Lena Brücker is the heroine of Uwe Timm's 1993 novella, The Invention of Curried Sausage or Die Entdeckung der Currywurst in German. A kind of sausage any German has enjoyed in their youth and beyond. Now old and blind, living in a nursing home, Lena shares her memories of the last weeks in Hamburg in April/early May 1945 with the much younger narrator. For decades, Lena owned one of the food stalls in downtown Hamburg, and her specialty was "curried sausage". One of the many customers was young Uwe Timm himself. Even as an adult he returned to her stall whenever he was in Hamburg: hers were the best and most flavourful. Why? Did Lena in fact discover the "curried sausage" that became a standard snack at outdoor stalls all across Germany ever since? When on one occasion he could not find her he tracked her down to the nursing home. He wanted to know if she was indeed the person who "invented" or discovered the curried sausage for the German market as he always had believed. And so, in many conversations, interrupted by coffee and cake, and by her counting her knitting pattern, they engage in a dialog about those days and her life in Hamburg when he was a small child.
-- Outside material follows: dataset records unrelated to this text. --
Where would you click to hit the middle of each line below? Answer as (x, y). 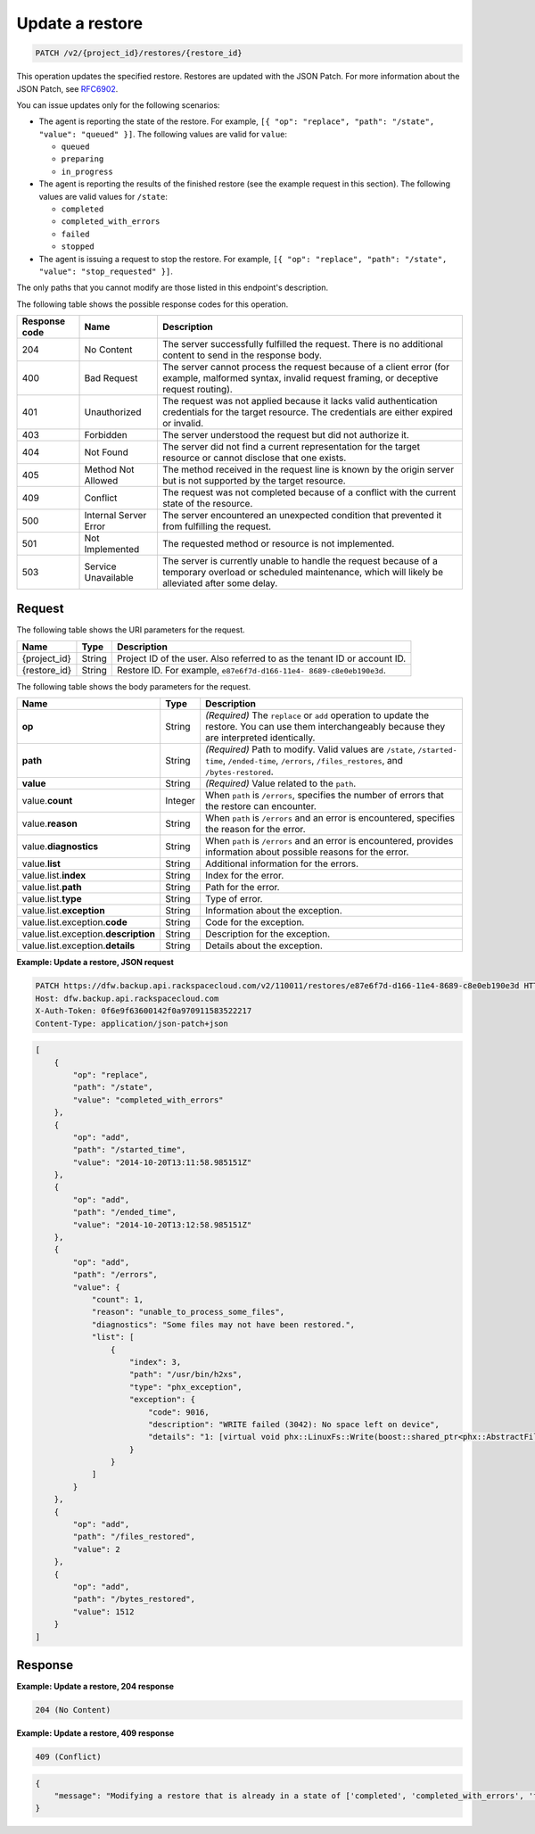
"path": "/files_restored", (134, 1537)
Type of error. (234, 899)
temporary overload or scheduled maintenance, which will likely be (302, 573)
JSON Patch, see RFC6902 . (67, 88)
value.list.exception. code (75, 922)
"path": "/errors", (115, 1275)
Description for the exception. (267, 934)
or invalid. (183, 424)
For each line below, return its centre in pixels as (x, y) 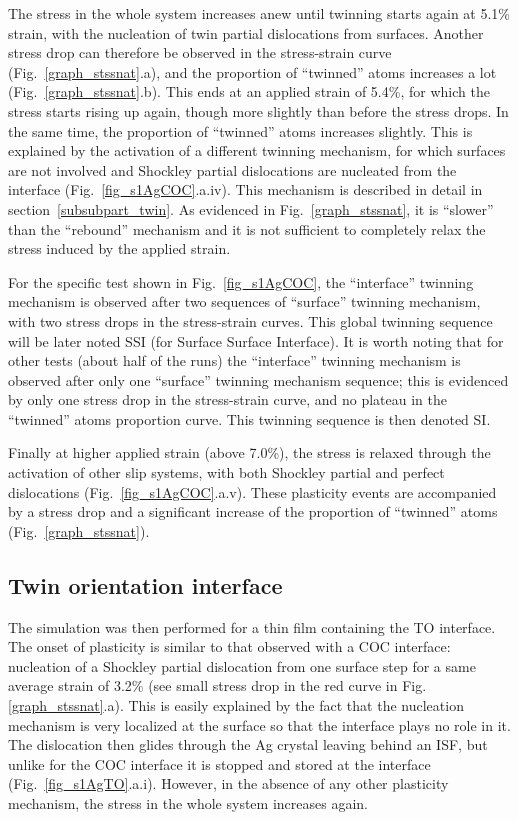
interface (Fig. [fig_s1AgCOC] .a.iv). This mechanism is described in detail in (245, 189)
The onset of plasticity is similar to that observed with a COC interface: (229, 646)
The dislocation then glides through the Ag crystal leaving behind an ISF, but (248, 744)
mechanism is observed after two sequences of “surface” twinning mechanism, (244, 301)
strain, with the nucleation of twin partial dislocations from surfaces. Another (246, 32)
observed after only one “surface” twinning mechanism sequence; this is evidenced (258, 379)
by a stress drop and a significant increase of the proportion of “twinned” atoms (253, 511)
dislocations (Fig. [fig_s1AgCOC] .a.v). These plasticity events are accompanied (252, 491)
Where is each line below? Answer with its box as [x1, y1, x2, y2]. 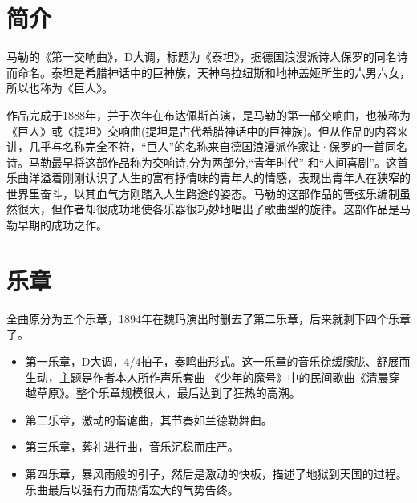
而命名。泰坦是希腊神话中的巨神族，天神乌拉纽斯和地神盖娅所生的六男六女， [6, 63, 411, 80]
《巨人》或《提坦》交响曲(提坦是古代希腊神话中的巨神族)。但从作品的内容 [6, 122, 397, 139]
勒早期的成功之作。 [6, 217, 107, 233]
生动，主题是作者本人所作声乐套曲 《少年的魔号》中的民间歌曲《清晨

Timm's fictionalized portrait of Lena Brücker is touching and affecting. He takes his own childhood recollections and what he had learned from and about the real Lena as the basis for this story. At one level his novella is a very domestic story, an almost daily account of Lena's thoughts and emotions, her efforts to keep herself out of trouble in those last days of the war. At another level Lena's account interpreted by Timm provides a insightful portrayal of the community life around Lena: people torn by the conflicting political beliefs and messages - surrender or fight to the last. Suspicious of each other, fearful of neighbours and crude officials, and, yes for some, it meant fear for their lives. Others managed through complicity and small acts of defiance to unsettle the local authorities. For Lena, these memories are vivid, but nothing comes close to her domestic situation after she encounters a young soldier, not older than her own son, who she offered shelter during a storm... Bremer, the soldier, turns into the other major figure in the story. He is confronted with two options: obey orders and risk almost certain death or hide and face being discovered as a deserter with the inevitable consequences.
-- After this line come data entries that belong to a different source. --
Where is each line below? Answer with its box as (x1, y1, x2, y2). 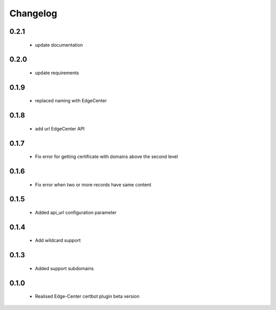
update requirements (35, 70, 79, 76)
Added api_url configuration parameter (35, 210, 117, 215)
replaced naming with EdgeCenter (35, 98, 107, 104)
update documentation (35, 41, 83, 48)
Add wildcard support (35, 237, 81, 243)
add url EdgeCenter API (35, 125, 85, 131)
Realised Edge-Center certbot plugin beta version (35, 293, 140, 299)
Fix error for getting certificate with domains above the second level (35, 153, 178, 160)
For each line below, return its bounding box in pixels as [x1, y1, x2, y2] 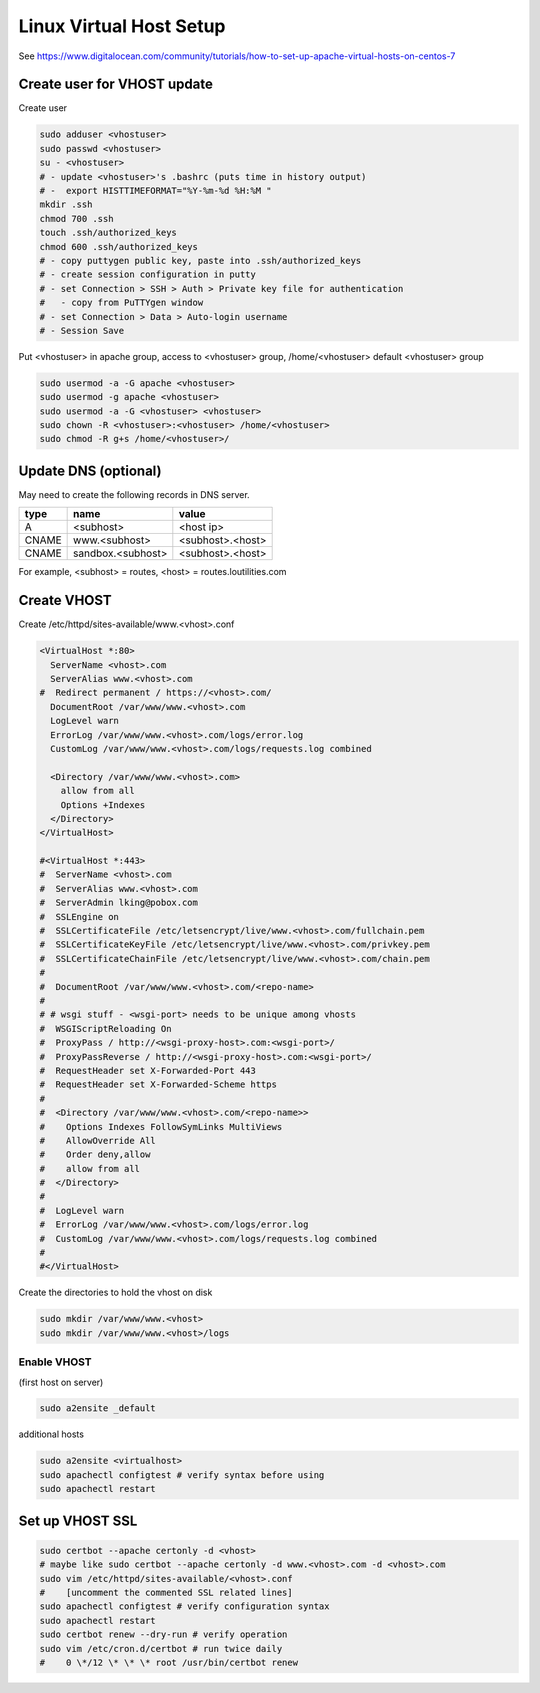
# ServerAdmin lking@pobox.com [39, 897, 199, 909]
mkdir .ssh [39, 199, 93, 210]
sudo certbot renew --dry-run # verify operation [39, 1629, 288, 1640]
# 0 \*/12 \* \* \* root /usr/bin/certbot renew [39, 1656, 299, 1668]
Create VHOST [18, 592, 112, 609]
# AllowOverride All [39, 1135, 157, 1146]
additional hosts [18, 1428, 85, 1440]
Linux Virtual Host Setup [18, 15, 226, 37]
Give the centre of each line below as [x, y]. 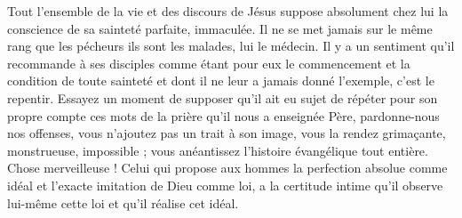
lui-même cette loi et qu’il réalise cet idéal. [123, 202]
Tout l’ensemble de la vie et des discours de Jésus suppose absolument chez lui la [228, 11]
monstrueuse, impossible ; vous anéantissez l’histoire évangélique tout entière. [218, 150]
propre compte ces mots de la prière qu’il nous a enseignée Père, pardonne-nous [223, 115]
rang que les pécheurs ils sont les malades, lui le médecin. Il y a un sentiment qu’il [231, 46]
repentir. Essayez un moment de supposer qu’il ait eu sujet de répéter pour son [223, 97]
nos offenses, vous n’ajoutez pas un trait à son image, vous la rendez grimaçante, [227, 133]
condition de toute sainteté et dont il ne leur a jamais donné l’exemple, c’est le [221, 81]

How did Lena "invent" the curry sauce for her sausages? Well, you have to read the book to find out... Lena's need to tell her personal story is paramount and so she takes the narrator and the reader on a meandering road through her experiences and emotions during those difficult times, thus delaying the answer to the secret of the curry sausage as long as she can. I was less convinced by Bremer's character and his behaviour. His story didn't have the same level of cohesion and authenticity as Lena's.
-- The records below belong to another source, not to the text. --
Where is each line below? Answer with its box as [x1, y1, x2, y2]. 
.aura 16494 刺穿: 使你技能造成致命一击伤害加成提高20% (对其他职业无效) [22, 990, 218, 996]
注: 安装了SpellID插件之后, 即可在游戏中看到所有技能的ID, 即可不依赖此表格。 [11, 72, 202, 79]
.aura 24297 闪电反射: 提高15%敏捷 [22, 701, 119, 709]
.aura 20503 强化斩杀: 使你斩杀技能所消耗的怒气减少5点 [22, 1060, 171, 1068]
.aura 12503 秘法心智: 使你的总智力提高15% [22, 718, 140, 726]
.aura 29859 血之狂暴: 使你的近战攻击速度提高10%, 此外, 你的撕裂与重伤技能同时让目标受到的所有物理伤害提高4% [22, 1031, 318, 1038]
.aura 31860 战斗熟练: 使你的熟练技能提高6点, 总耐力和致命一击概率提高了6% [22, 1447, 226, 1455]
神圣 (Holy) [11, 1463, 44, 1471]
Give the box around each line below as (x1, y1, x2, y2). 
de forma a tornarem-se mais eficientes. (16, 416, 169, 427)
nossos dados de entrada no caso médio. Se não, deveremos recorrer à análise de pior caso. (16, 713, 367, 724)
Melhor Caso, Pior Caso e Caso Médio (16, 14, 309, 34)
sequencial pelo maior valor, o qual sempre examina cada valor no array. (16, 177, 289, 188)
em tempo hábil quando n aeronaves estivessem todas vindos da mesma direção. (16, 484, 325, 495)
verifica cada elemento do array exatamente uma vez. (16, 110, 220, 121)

Much more could, of course, have been said about life in Hamburg in April 1945, the deeper impact of the War or the wider political context. But then, Uwe Timm did write a novella and not a novel. With it, he has opened for us a small window into the reality experienced by a small group of people at a particular moment in time. While the overall tone is serious and reflective, we also discover lighter moments in the story telling. For example when Lena goes through many hoops to barter for what she needs for her sausage business... These scenes and others illustrate the typical kind of humour: a humour that makes you laugh despite it all the obstacles and more. I read the book in German and cannot comment on the translation. I was wondering, however, how some of the colloquialisms of words and phrases translate. In German it gives the story a lively and direct feel, especially in the sections of dialog.